Prompt: The shared outrage helps no one, and it’s very narcissistic of media personalities to think anyone would tune in to see people who should be either informing or entertaining viewers just air grievances.
Claude Sonnet 4.5
Prompt:
A competent segment would have […] connected it to policy implications when the Speaker of the House endorses pseudoscience about gender.
Yes. The profound lack of intellectual honesty, uncritical parroting, and the discriminatory philosophy about human biology are disqualifying for a person who makes decisions that affect all Americans!
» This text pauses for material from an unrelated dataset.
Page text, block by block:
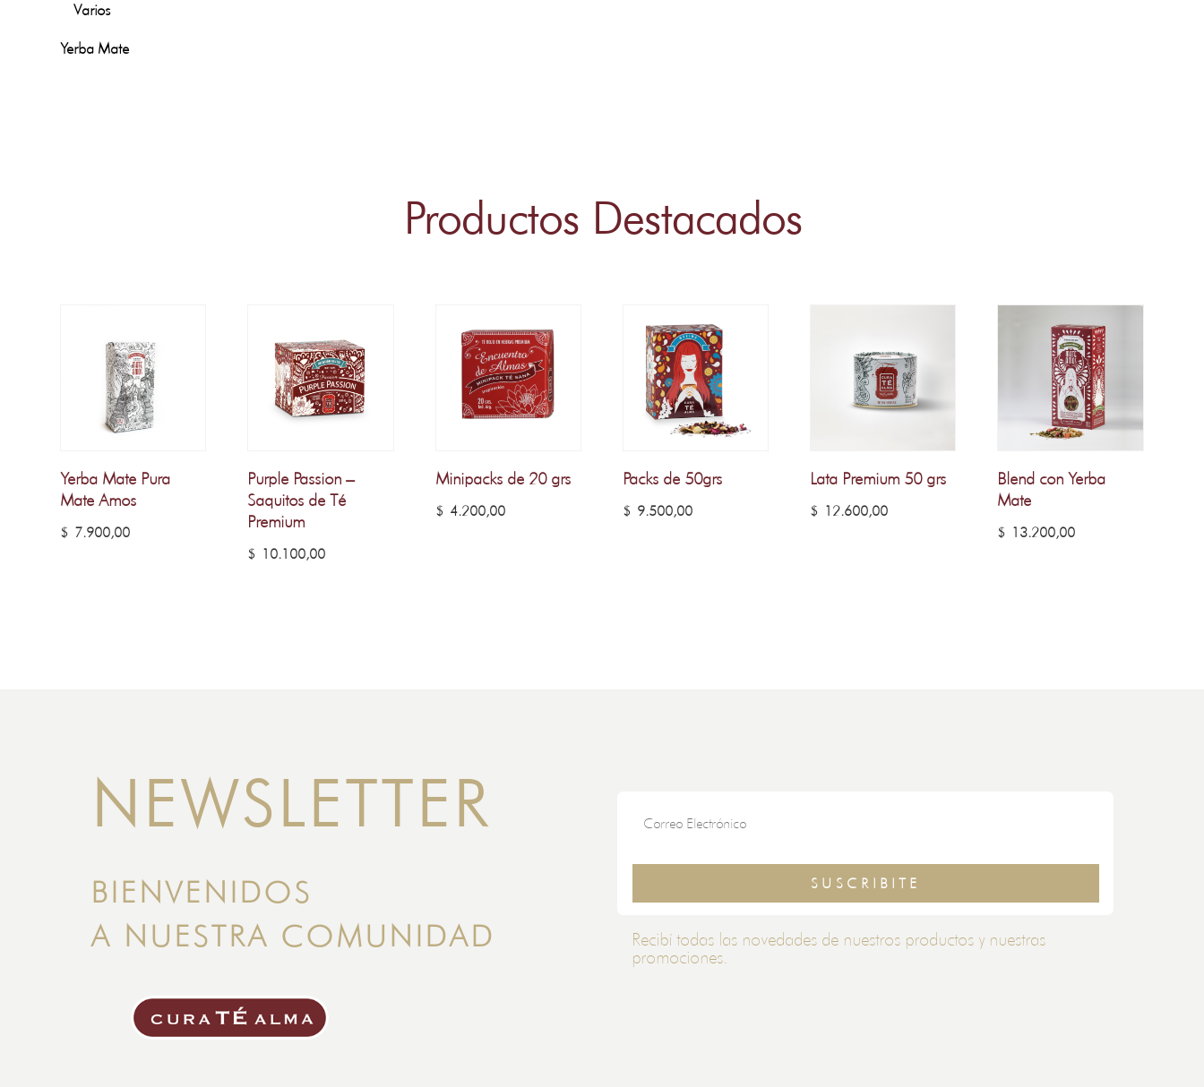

Prompt: Did you notice Gem 3 Pro meeting the propagandists halfway and discussing Ingalhalikar et al.? That was so mature, and exactly what the 11th Hour producers should have done: bringing on neuroscientists to point out that propagandists just ran with the title of that paper (”Sex differences in the structural connectome of the human brain”) without even reading through the abstract, which exposes a lot of flaws with the methodology, presents a generalization that is easily falsifiable, but still does not justify the waffle/spaghetti analogy). Here’s part of that abstract, which I looked up, because I’m a curious human:
In this work, we modeled the structural connectome using diffusion tensor imaging in a sample of 949 youths (aged 8-22 y, 428 males and 521 females) and discovered unique sex differences in brain connectivity during the course of development. Connection-wise statistical analysis, as well as analysis of regional and global network measures, presented a comprehensive description of network characteristics. In all supratentorial regions, males had greater within-hemispheric connectivity, as well as enhanced modularity and transitivity, whereas between-hemispheric connectivity and cross-module participation predominated in females. However, this effect was reversed in the cerebellar connections. Analysis of these changes developmentally demonstrated differences in trajectory between males and females mainly in adolescence and in adulthood. Overall, the results suggest that male brains are structured to facilitate connectivity between perception and coordinated action, whereas female brains are designed to facilitate communication between analytical and intuitive processing modes.